I haven't showered at my mom's in ages. When I turned the water on, the stream felt brutal to me, a delicious forceful steady punch. My shower at home is more of a dribble, like a dying dog. It made me wonder about how I live. I am sure others have pressure deficiencies with their showerheads, and I know I have brothers and sisters out there who must choose between freezer burn and The Melting Point (because "pleasant" is a make-believe temperature Amen).


But do others become too generous with the application of shaving cream on one leg, and in a panicked effort to conserve, start rubbing their legs together in the shower like a grasshopper? Do people murder fruit flies with foaming bathroom cleaner because they forgot there was a yam behind the coffee maker? Do they usher house flies in groups of three out of the front door by means of the light in the hall (do not leave your window open in the summer)?
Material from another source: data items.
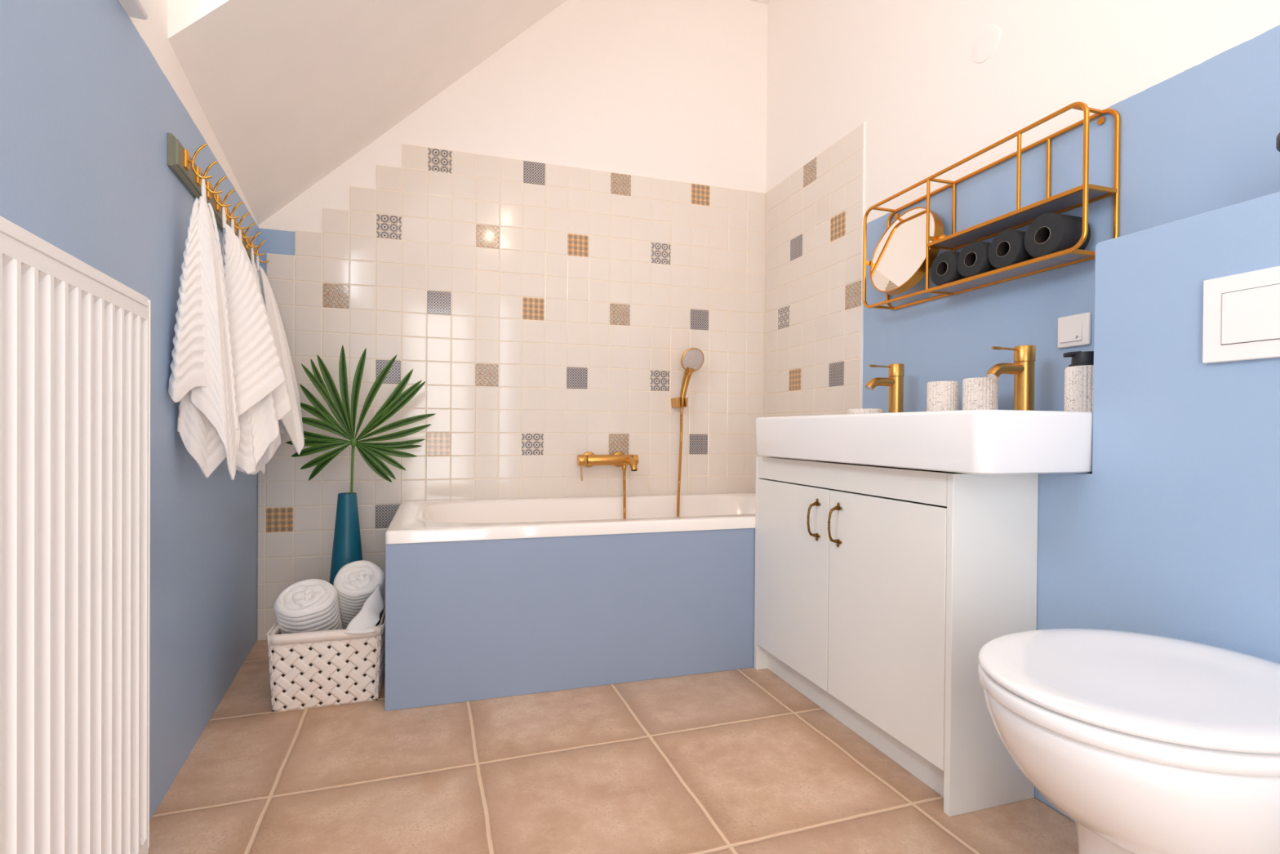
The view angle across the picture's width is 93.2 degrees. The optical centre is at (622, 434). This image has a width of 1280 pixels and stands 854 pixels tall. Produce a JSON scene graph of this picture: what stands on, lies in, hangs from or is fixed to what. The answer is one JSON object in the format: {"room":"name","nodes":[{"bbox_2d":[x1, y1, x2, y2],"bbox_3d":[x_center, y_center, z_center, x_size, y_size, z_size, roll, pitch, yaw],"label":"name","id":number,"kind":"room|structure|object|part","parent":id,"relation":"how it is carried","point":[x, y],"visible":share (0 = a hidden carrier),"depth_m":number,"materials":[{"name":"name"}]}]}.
{"room":"bathroom","nodes":[
{"label":"bathroom","id":0,"kind":"room"},
{"bbox_2d":[0,0,258,821],"bbox_3d":[-0.837,-0.366,0.637,0.160,2.620,3.930,0,0,-22],"label":"wall","id":1,"kind":"structure","parent":0,"point":[92,93],"depth_m":1.32,"materials":[{"name":"paint"}]},
{"bbox_2d":[0,215,151,853],"bbox_3d":[-0.647,0.244,0.506,0.102,0.934,1.075,0,0,-22],"label":"radiator","id":2,"kind":"object","parent":1,"relation":"attached to","point":[75,339],"visible":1,"depth_m":0.78,"materials":[{"name":"white metal"}]},
{"bbox_2d":[0,215,147,306],"bbox_3d":[-0.625,-0.214,0.502,0.068,0.017,1.059,0,0,-22],"label":"grille","id":3,"kind":"object","parent":2,"relation":"attached to","point":[13,237],"depth_m":0.74,"materials":[{"name":"white metal"}]},
{"bbox_2d":[119,0,148,19],"bbox_3d":[-0.827,-1.135,0.705,0.162,0.643,1.000,0,0,-22],"label":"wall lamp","id":4,"kind":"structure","parent":1,"relation":"in","point":[138,9],"depth_m":1.17,"materials":[{"name":"white plastic"}]},
{"bbox_2d":[167,133,269,263],"bbox_3d":[-1.189,-0.667,1.846,0.074,0.086,0.938,0,0,-22],"label":"hook rack","id":5,"kind":"object","parent":1,"relation":"attached to","point":[180,161],"visible":0.88,"depth_m":1.56,"materials":[{"name":"gold metal"}]},
{"bbox_2d":[168,178,240,479],"bbox_3d":[-1.032,-0.258,1.509,0.100,0.748,0.246,0,0,1],"label":"hanging towel","id":6,"kind":"object","parent":5,"relation":"hanging from","point":[202,380],"visible":1,"depth_m":1.48,"materials":[{"name":"white fabric"}]},
{"bbox_2d":[221,207,285,474],"bbox_3d":[-1.061,-0.261,1.721,0.106,0.747,0.195,1,0,26],"label":"towel","id":7,"kind":"object","parent":5,"relation":"hanging from","point":[258,371],"visible":0.84,"depth_m":1.70,"materials":[{"name":"white fabric"}]},
{"bbox_2d":[235,229,278,475],"bbox_3d":[-1.158,-0.254,1.893,0.063,0.763,0.142,1,1,39],"label":"hanging towel","id":8,"kind":"object","parent":5,"relation":"hanging from","point":[268,452],"visible":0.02,"depth_m":1.90,"materials":[{"name":"white fabric"}]},
{"bbox_2d":[231,218,291,420],"bbox_3d":[-1.089,-0.321,1.830,0.101,0.629,0.152,1,0,25],"label":"hanging towel","id":9,"kind":"object","parent":5,"relation":"hanging from","point":[282,402],"visible":0.18,"depth_m":1.84,"materials":[{"name":"white fabric"}]},
{"bbox_2d":[250,247,280,474],"bbox_3d":[-1.218,-0.251,2.050,0.091,0.773,0.086,0,0,-17],"label":"towel","id":10,"kind":"object","parent":5,"relation":"hanging from","point":[277,443],"visible":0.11,"depth_m":2.06,"materials":[{"name":"white fabric"}]},
{"bbox_2d":[256,255,304,454],"bbox_3d":[-1.209,-0.282,2.157,0.156,0.712,0.133,1,0,34],"label":"towel","id":11,"kind":"object","parent":5,"relation":"hanging from","point":[291,423],"visible":0.51,"depth_m":2.16,"materials":[{"name":"white fabric"}]},
{"bbox_2d":[168,0,227,37],"bbox_3d":[-0.759,-1.202,1.518,0.945,0.879,0.070,0,0,-17],"label":"window","id":12,"kind":"structure","parent":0,"point":[184,4],"depth_m":1.41,"materials":[{"name":"white glass"}]},
{"bbox_2d":[168,0,566,224],"bbox_3d":[-0.666,-1.512,2.081,1.606,1.646,1.100,0,0,-17],"label":"ceiling","id":13,"kind":"structure","parent":0,"point":[289,91],"depth_m":2.01,"materials":[{"name":"white paint"}]},
{"bbox_2d":[257,0,767,639],"bbox_3d":[-0.369,-0.703,2.814,2.850,3.270,0.130,0,0,-17],"label":"wall","id":14,"kind":"structure","parent":0,"point":[544,241],"depth_m":2.76,"materials":[{"name":"tile"}]},
{"bbox_2d":[577,451,638,480],"bbox_3d":[-0.062,0.147,2.753,0.280,0.128,0.178,0,0,-17],"label":"mixer","id":15,"kind":"object","parent":14,"relation":"attached to","point":[588,459],"visible":1,"depth_m":2.75,"materials":[{"name":"gold metal"}]},
{"bbox_3d":[-0.187,0.174,2.725,0.015,0.073,0.008,1,1,37],"label":"lever","id":16,"kind":"part","parent":15,"relation":"part of","materials":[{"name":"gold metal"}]},
{"bbox_3d":[-0.185,0.117,2.738,0.036,0.051,0.051,0,0,-17],"label":"handle","id":17,"kind":"part","parent":15,"relation":"part of","materials":[{"name":"gold metal"}]},
{"bbox_3d":[0.036,0.135,2.748,0.031,0.062,0.112,0,0,-19],"label":"spout","id":18,"kind":"part","parent":15,"relation":"part of","materials":[{"name":"gold metal"}]},
{"bbox_2d":[622,347,704,518],"bbox_3d":[0.200,0.136,2.749,0.409,1.080,0.223,0,0,-17],"label":"shower","id":19,"kind":"object","parent":14,"relation":"attached to","point":[692,359],"visible":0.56,"depth_m":2.84,"materials":[{"name":"gold metal"}]},
{"bbox_3d":[0.325,-0.287,2.845,0.113,0.234,0.075,0,0,4],"label":"handle","id":20,"kind":"part","parent":19,"relation":"part of","materials":[{"name":"gold metal"}]},
{"bbox_2d":[671,397,688,407],"bbox_3d":[0.270,-0.151,2.901,0.056,0.045,0.082,0,0,-17],"label":"holder","id":21,"kind":"object","parent":14,"relation":"attached to","point":[675,402],"visible":0.88,"depth_m":2.87,"materials":[{"name":"gold metal"}]},
{"bbox_2d":[762,192,765,417],"bbox_3d":[0.718,-0.443,3.080,0.009,1.562,0.009,0,0,-17],"label":"trim","id":22,"kind":"structure","parent":14,"relation":"attached to","point":[765,193],"depth_m":3.07,"materials":[{"name":"white plastic"}]},
{"bbox_2d":[147,639,1078,853],"bbox_3d":[0.190,0.899,1.028,2.800,0.100,3.880,0,0,-17],"label":"floor","id":23,"kind":"structure","parent":0,"point":[740,761],"depth_m":1.46,"materials":[{"name":"tile"}]},
{"bbox_2d":[266,600,385,711],"bbox_3d":[-0.956,0.717,1.999,0.332,0.233,0.320,0,0,-17],"label":"wicker basket","id":24,"kind":"object","parent":23,"relation":"on","point":[334,667],"visible":0.77,"depth_m":1.85,"materials":[{"name":"white wicker"}]},
{"bbox_2d":[273,578,342,633],"bbox_3d":[-1.030,0.623,2.002,0.193,0.283,0.251,0,0,-17],"label":"rolled towel","id":25,"kind":"object","parent":24,"relation":"in","point":[310,605],"visible":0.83,"depth_m":1.93,"materials":[{"name":"white fabric"}]},
{"bbox_2d":[333,560,384,634],"bbox_3d":[-0.898,0.586,2.065,0.161,0.292,0.444,0,0,-22],"label":"rolled towel","id":26,"kind":"object","parent":24,"relation":"in","point":[359,584],"visible":0.84,"depth_m":2.03,"materials":[{"name":"white fabric"}]},
{"bbox_2d":[329,492,362,585],"bbox_3d":[-1.030,0.525,2.259,0.144,0.611,0.144,0,0,-17],"label":"floor vase","id":27,"kind":"object","parent":23,"relation":"on","point":[347,545],"visible":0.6,"depth_m":2.22,"materials":[{"name":"teal ceramic"}]},
{"bbox_2d":[285,345,435,493],"bbox_3d":[-0.980,0.017,2.255,0.542,0.689,0.099,0,0,-1],"label":"palm leaf","id":28,"kind":"object","parent":27,"relation":"in","point":[369,451],"visible":0.95,"depth_m":2.25,"materials":[{"name":"green plant"}]},
{"bbox_3d":[-1.015,0.198,2.264,0.025,0.326,0.017,0,0,-17],"label":"stem","id":29,"kind":"part","parent":28,"relation":"part of","materials":[{"name":"green plant"}]},
{"bbox_2d":[384,492,755,711],"bbox_3d":[-0.005,0.565,2.450,1.729,0.545,0.792,0,0,-17],"label":"bathtub","id":30,"kind":"object","parent":23,"relation":"on","point":[486,598],"visible":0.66,"depth_m":2.00,"materials":[{"name":"white plastic"}]},
{"bbox_2d":[385,492,755,543],"bbox_3d":[-0.004,0.495,2.450,1.729,0.405,0.792,0,0,-17],"label":"tub","id":31,"kind":"object","parent":30,"relation":"in","point":[710,517],"depth_m":2.16,"materials":[{"name":"white ceramic"}]},
{"bbox_2d":[754,456,1038,816],"bbox_3d":[0.704,0.466,1.793,0.286,0.763,0.875,0,0,-17],"label":"vanity cabinet","id":32,"kind":"object","parent":23,"relation":"on","point":[879,591],"visible":0.98,"depth_m":1.49,"materials":[{"name":"white paint"}]},
{"bbox_3d":[0.597,0.462,2.209,0.249,0.763,0.016,0,0,-17],"label":"panel","id":33,"kind":"part","parent":32,"relation":"part of","materials":[{"name":"white paint"}]},
{"bbox_3d":[0.548,0.457,1.970,0.017,0.592,0.409,0,0,-17],"label":"door","id":34,"kind":"part","parent":32,"relation":"part of","materials":[{"name":"white paint"}]},
{"bbox_3d":[0.569,0.256,1.814,0.038,0.127,0.031,0,0,-17],"label":"handle","id":35,"kind":"part","parent":32,"relation":"part of","materials":[{"name":"brown metal"}]},
{"bbox_3d":[0.598,0.257,1.718,0.038,0.127,0.031,0,0,-17],"label":"handle","id":36,"kind":"part","parent":32,"relation":"part of","materials":[{"name":"brown metal"}]},
{"bbox_3d":[0.614,0.122,1.763,0.016,0.075,0.838,0,0,-17],"label":"rail","id":37,"kind":"part","parent":32,"relation":"part of","materials":[{"name":"white paint"}]},
{"bbox_3d":[0.670,0.461,1.567,0.017,0.592,0.424,0,0,-17],"label":"door","id":38,"kind":"part","parent":32,"relation":"part of","materials":[{"name":"white paint"}]},
{"bbox_2d":[755,409,1093,474],"bbox_3d":[0.844,0.013,1.744,0.534,0.132,0.943,0,0,-17],"label":"washbasin","id":39,"kind":"object","parent":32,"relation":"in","point":[976,442],"visible":0.85,"depth_m":1.31,"materials":[{"name":"white ceramic"}]},
{"bbox_2d":[847,408,883,413],"bbox_3d":[0.844,-0.072,2.111,0.117,0.031,0.117,0,0,-17],"label":"soap dish","id":40,"kind":"object","parent":39,"relation":"on","point":[861,411],"visible":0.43,"depth_m":2.06,"materials":[{"name":"ceramic"}]},
{"bbox_2d":[865,363,904,413],"bbox_3d":[0.882,-0.147,2.043,0.146,0.182,0.050,0,0,-17],"label":"tap","id":41,"kind":"object","parent":39,"relation":"on","point":[895,381],"visible":0.84,"depth_m":2.04,"materials":[{"name":"gold metal"}]},
{"bbox_3d":[0.871,-0.169,2.040,0.122,0.045,0.029,0,0,-17],"label":"spout","id":42,"kind":"part","parent":41,"relation":"part of","materials":[{"name":"gold metal"}]},
{"bbox_3d":[0.868,-0.229,2.038,0.088,0.009,0.009,0,0,-17],"label":"lever","id":43,"kind":"part","parent":41,"relation":"part of","materials":[{"name":"gold metal"}]},
{"bbox_3d":[0.929,-0.217,2.057,0.049,0.042,0.049,0,0,-17],"label":"handle","id":44,"kind":"part","parent":41,"relation":"part of","materials":[{"name":"gold metal"}]},
{"bbox_2d":[926,381,959,411],"bbox_3d":[0.966,-0.106,1.829,0.086,0.104,0.086,0,0,-17],"label":"tumbler","id":45,"kind":"object","parent":39,"relation":"on","point":[940,395],"visible":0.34,"depth_m":1.79,"materials":[{"name":"stone"}]},
{"bbox_2d":[962,377,998,409],"bbox_3d":[1.004,-0.104,1.703,0.086,0.104,0.086,0,0,-17],"label":"tumbler","id":46,"kind":"object","parent":39,"relation":"on","point":[979,393],"visible":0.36,"depth_m":1.67,"materials":[{"name":"stone"}]},
{"bbox_2d":[986,345,1035,410],"bbox_3d":[1.019,-0.143,1.593,0.146,0.182,0.050,0,0,-17],"label":"tap","id":47,"kind":"object","parent":39,"relation":"on","point":[1023,369],"visible":0.84,"depth_m":1.59,"materials":[{"name":"gold metal"}]},
{"bbox_3d":[1.007,-0.165,1.589,0.122,0.045,0.029,0,0,-17],"label":"spout","id":48,"kind":"part","parent":47,"relation":"part of","materials":[{"name":"gold metal"}]},
{"bbox_3d":[1.005,-0.225,1.588,0.088,0.009,0.009,0,0,-17],"label":"lever","id":49,"kind":"part","parent":47,"relation":"part of","materials":[{"name":"gold metal"}]},
{"bbox_3d":[1.066,-0.213,1.606,0.049,0.042,0.049,0,0,-17],"label":"handle","id":50,"kind":"part","parent":47,"relation":"part of","materials":[{"name":"gold metal"}]},
{"bbox_2d":[1062,351,1093,411],"bbox_3d":[1.081,-0.122,1.414,0.083,0.145,0.080,0,0,-17],"label":"soap dispenser","id":51,"kind":"object","parent":39,"relation":"on","point":[1078,375],"visible":0.52,"depth_m":1.39,"materials":[{"name":"stone"}]},
{"bbox_3d":[0.846,0.470,1.388,0.249,0.763,0.017,0,0,-17],"label":"panel","id":52,"kind":"part","parent":32,"relation":"part of","materials":[{"name":"white paint"}]},
{"bbox_2d":[977,628,1279,853],"bbox_3d":[0.825,0.606,0.920,0.558,0.498,0.408,0,0,-17],"label":"toilet","id":53,"kind":"object","parent":23,"relation":"on","point":[1151,744],"visible":1,"depth_m":0.80,"materials":[{"name":"white ceramic"}]},
{"bbox_3d":[0.798,0.387,0.910,0.499,0.024,0.408,0,0,-17],"label":"seat","id":54,"kind":"part","parent":53,"relation":"part of","materials":[{"name":"white plastic"}]},
{"bbox_3d":[0.795,0.364,0.909,0.492,0.016,0.408,0,0,-17],"label":"lid","id":55,"kind":"part","parent":53,"relation":"part of","materials":[{"name":"white plastic"}]},
{"bbox_2d":[749,0,770,4],"bbox_3d":[0.888,-2.242,1.152,0.822,0.150,3.768,0,0,-17],"label":"ceiling","id":56,"kind":"structure","parent":0,"point":[764,2],"depth_m":3.05,"materials":[{"name":"white paint"}]},
{"bbox_2d":[764,0,1279,417],"bbox_3d":[1.324,-0.679,1.298,0.127,3.270,3.768,0,0,-17],"label":"wall","id":57,"kind":"structure","parent":0,"point":[1193,86],"depth_m":1.88,"materials":[{"name":"paint"}]},
{"bbox_2d":[860,121,865,408],"bbox_3d":[0.937,-0.572,2.366,0.008,1.294,0.005,0,0,-17],"label":"trim","id":58,"kind":"structure","parent":57,"relation":"attached to","point":[864,122],"depth_m":2.36,"materials":[{"name":"white paint"}]},
{"bbox_2d":[971,25,1000,63],"bbox_3d":[1.102,-1.185,1.840,0.004,0.100,0.100,0,0,-17],"label":"cover plate","id":59,"kind":"object","parent":57,"relation":"attached to","point":[987,42],"visible":1,"depth_m":1.84,"materials":[{"name":"white paint"}]},
{"bbox_2d":[862,102,1120,310],"bbox_3d":[1.035,-0.628,1.845,0.120,0.364,0.815,0,0,-17],"label":"wall shelf","id":60,"kind":"object","parent":57,"relation":"attached to","point":[906,251],"visible":0.94,"depth_m":1.80,"materials":[{"name":"gold metal"}]},
{"bbox_2d":[871,208,934,290],"bbox_3d":[0.948,-0.626,2.062,0.073,0.277,0.285,0,0,-17],"label":"mirror glass","id":61,"kind":"object","parent":60,"relation":"attached to","point":[904,254],"depth_m":2.04,"materials":[{"name":"clear mirror"}]},
{"bbox_3d":[0.964,-0.630,1.914,0.009,0.352,0.009,0,0,-17],"label":"post","id":62,"kind":"part","parent":60,"relation":"part of","materials":[{"name":"gold metal"}]},
{"bbox_2d":[930,250,964,285],"bbox_3d":[1.024,-0.507,1.868,0.099,0.104,0.102,0,0,-17],"label":"toilet roll","id":63,"kind":"object","parent":60,"relation":"on","point":[944,269],"visible":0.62,"depth_m":1.84,"materials":[{"name":"black paper"}]},
{"bbox_3d":[1.062,-0.630,1.944,0.009,0.352,0.009,0,0,-17],"label":"post","id":64,"kind":"part","parent":60,"relation":"part of","materials":[{"name":"gold metal"}]},
{"bbox_2d":[956,240,996,277],"bbox_3d":[1.054,-0.506,1.769,0.099,0.103,0.104,0,0,-17],"label":"toilet roll","id":65,"kind":"object","parent":60,"relation":"on","point":[973,260],"visible":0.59,"depth_m":1.75,"materials":[{"name":"black paper"}]},
{"bbox_3d":[1.078,-0.451,1.714,0.110,0.011,0.461,0,0,-17],"label":"shelf frame","id":66,"kind":"part","parent":60,"relation":"part of","materials":[{"name":"gold metal"}]},
{"bbox_2d":[987,229,1035,268],"bbox_3d":[1.085,-0.504,1.668,0.099,0.106,0.101,0,0,-17],"label":"toilet roll","id":67,"kind":"object","parent":60,"relation":"on","point":[1007,247],"visible":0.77,"depth_m":1.64,"materials":[{"name":"black paper"}]},
{"bbox_3d":[1.078,-0.452,1.714,0.094,0.004,0.445,0,0,-17],"label":"shelf plate","id":68,"kind":"part","parent":60,"relation":"part of","materials":[{"name":"grey metal"}]},
{"bbox_3d":[1.056,-0.700,1.614,0.009,0.208,0.009,0,0,-17],"label":"post","id":69,"kind":"part","parent":60,"relation":"part of","materials":[{"name":"gold metal"}]},
{"bbox_3d":[1.084,-0.596,1.696,0.094,0.004,0.481,0,0,-17],"label":"shelf plate","id":70,"kind":"part","parent":60,"relation":"part of","materials":[{"name":"grey metal"}]},
{"bbox_3d":[1.084,-0.594,1.696,0.110,0.011,0.497,0,0,-17],"label":"shelf frame","id":71,"kind":"part","parent":60,"relation":"part of","materials":[{"name":"gold metal"}]},
{"bbox_3d":[1.154,-0.699,1.642,0.009,0.208,0.009,0,0,-17],"label":"post","id":72,"kind":"part","parent":60,"relation":"part of","materials":[{"name":"gold metal"}]},
{"bbox_2d":[1024,213,1090,261],"bbox_3d":[1.118,-0.506,1.560,0.099,0.115,0.108,0,0,-17],"label":"toilet roll","id":73,"kind":"object","parent":60,"relation":"on","point":[1049,233],"visible":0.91,"depth_m":1.52,"materials":[{"name":"black paper"}]},
{"bbox_2d":[1057,312,1091,348],"bbox_3d":[1.171,-0.269,1.575,0.015,0.082,0.083,0,0,-17],"label":"light switch","id":74,"kind":"object","parent":57,"relation":"attached to","point":[1073,330],"visible":1,"depth_m":1.57,"materials":[{"name":"white plastic"}]},
{"bbox_2d":[1034,191,1279,822],"bbox_3d":[1.248,0.227,0.916,0.244,1.262,2.864,0,0,-17],"label":"wall","id":75,"kind":"structure","parent":0,"point":[1173,531],"depth_m":1.16,"materials":[{"name":"blue paint"}]},
{"bbox_2d":[1202,266,1279,363],"bbox_3d":[1.095,-0.203,0.986,0.013,0.151,0.246,0,0,-17],"label":"flush plate","id":76,"kind":"object","parent":75,"relation":"attached to","point":[1242,311],"visible":1,"depth_m":1.05,"materials":[{"name":"white plastic"}]},
{"bbox_2d":[1275,132,1279,151],"bbox_3d":[1.211,-0.468,1.027,0.141,0.124,0.141,0,0,-17],"label":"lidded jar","id":77,"kind":"object","parent":75,"relation":"on","point":[1277,138],"visible":1,"depth_m":1.07,"materials":[{"name":"grey"}]}
]}
Do I have kin in the viciously sputtering water heater that turns on when it is 75* outside, but lies dormant through the roasting 20* waking hours until my sleepy icicle eyes begin to droop because BY GEORGE this is the premium stage for a hurricane? when you're exhausted from the flies, and the foreigners hooting drunk lullabies and hate crimes outside your window, which, honestly, is the best part about anything?


Well I could be drinking mud water, and so could you, so grow up.











I never told anybody about that cat. It's cool.








Update, May 30th 2009: "because BY GEORGE this is the premium stage for a hurricane?" What a stupid fucking sentence. I wrote it and after only a month it took me a long minute to understand it.

Friday, April 17, 2009

Mood: overstimulated

I am not sure what chain of events lead me to Omegle.com, but I went there...


You're now chatting with a random stranger. Say hi!
Stranger: hi
You: It says I can share personal details if I like
Stranger: asl?
You have disconnected.



You're now chatting with a random stranger. Say hi!
Stranger: hi ow are you
You: Have you ever dropped your cell phone in water?
Stranger: hi how are you today?
Stranger: yes i have
You: That is how I am doing
Stranger: ah ok
Stranger: so
Stranger: what happened
You have disconnected.



You're now chatting with a random stranger. Say hi!
You: Yeah
Your conversational partner has disconnected.

My dewey-eyed Disney bride, what has tried swapping your blood with formaldehyde?

Photobucket


Monsters?

Friday, March 20, 2009

dijo el Sombrerero loco




I would really like to see Sileni. And for everyone I know to listen to My Hands Burn by Nataly Dawn, via her Myspace: /natalydawn.

Saturday, March 14, 2009

NAPS ARE SAD

On days where you are alone in your apartment and have enough time to dedicate eleven and a half hours to In Cold Blood, start to finish, boring longwinded 150-page conclusion included
when you realize everybody is an asshole and you are only close to one person on the planet who's not your mother
laughing at even Robert Downey Jr.'s impressions of Charlie Chaplin onscreen
watching Flight of the Conchords episodes three and four on alternate repeat
and all you've had to eat this day is Flamin' Hot Cheetos and a super chocolate chip cookie
and you're on Livejournal
after painting a painfully Easter-colored owl shaped like a Christmas tree
3am:


that's loneliness, folks.




Friday, February 20, 2009

I wrote this letter to a friend

It is called Flower, and it might seem boring, but it is the most stimulating damn thing I have ever know. You move the controller up and down and over your continental shoulder to steer this one petal with the wind, and as you heal more fields/gorges/what the fuck, your tail begins to cluster bigger and longer with all differently colored flower petals (and the flowers make different instrumental sounds as you bloom them).
























I know, it's kind've a guy thing. Anyway the point of this post is for you to find the grammar mistake.